• **Exercise instructions**
Transcribe exactly the lines below that begin at the line with "Web page text" and stop after the line with "АНТИКОРУПЦІЙНА ДІЯЛЬНІСТЬ", leaving out every picture.

------ Data supplied

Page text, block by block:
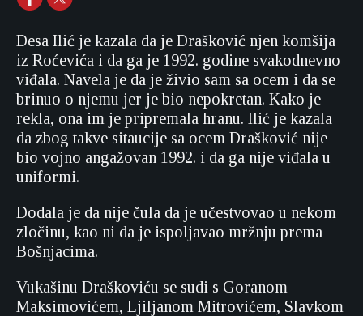
Desa Ilić je kazala da je Drašković njen komšija
iz Roćevića i da ga je 1992. godine svakodnevno
viđala. Navela je da je živio sam sa ocem i da se
brinuo o njemu jer je bio nepokretan. Kako je
rekla, ona im je pripremala hranu. Ilić je kazala
da zbog takve sitaucije sa ocem Drašković nije
bio vojno angažovan 1992. i da ga nije viđala u
uniformi.
Dodala je da nije čula da je učestvovao u nekom
zločinu, kao ni da je ispoljavao mržnju prema
Bošnjacima.
Vukašinu Draškoviću se sudi s Goranom
Maksimovićem, Ljiljanom Mitrovićem, Slavkom
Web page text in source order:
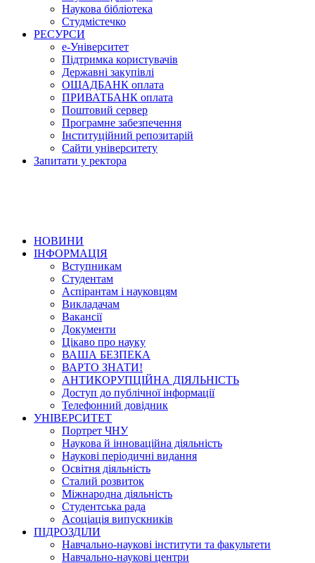
Наукова бібліотека
Студмістечко
РЕСУРСИ
е-Університет
Підтримка користувачів
Державні закупівлі
ОЩАДБАНК оплата
ПРИВАТБАНК оплата
Поштовий сервер
Програмне забезпечення
Інституційний репозитарій
Сайти університету
Запитати у ректора
НОВИНИ
ІНФОРМАЦІЯ
Вступникам
Студентам
Аспірантам і науковцям
Викладачам
Вакансії
Документи
Цікаво про науку
ВАША БЕЗПЕКА
ВАРТО ЗНАТИ!
АНТИКОРУПЦІЙНА ДІЯЛЬНІСТЬ
Доступ до публічної інформації
Телефонний довідник
УНІВЕРСИТЕТ
Портрет ЧНУ
Наукова й інноваційна діяльність
Наукові періодичні видання
Освітня діяльність
Сталий розвиток
Міжнародна діяльність
Студентська рада
Асоціація випускників
ПІДРОЗДІЛИ
Навчально-наукові інститути та факультети
Навчально-наукові центри

------------

• **Result below**
Web page text in source order:
Наукова бібліотека
Студмістечко
РЕСУРСИ
е-Університет
Підтримка користувачів
Державні закупівлі
ОЩАДБАНК оплата
ПРИВАТБАНК оплата
Поштовий сервер
Програмне забезпечення
Інституційний репозитарій
Сайти університету
Запитати у ректора
НОВИНИ
ІНФОРМАЦІЯ
Вступникам
Студентам
Аспірантам і науковцям
Викладачам
Вакансії
Документи
Цікаво про науку
ВАША БЕЗПЕКА
ВАРТО ЗНАТИ!
АНТИКОРУПЦІЙНА ДІЯЛЬНІСТЬ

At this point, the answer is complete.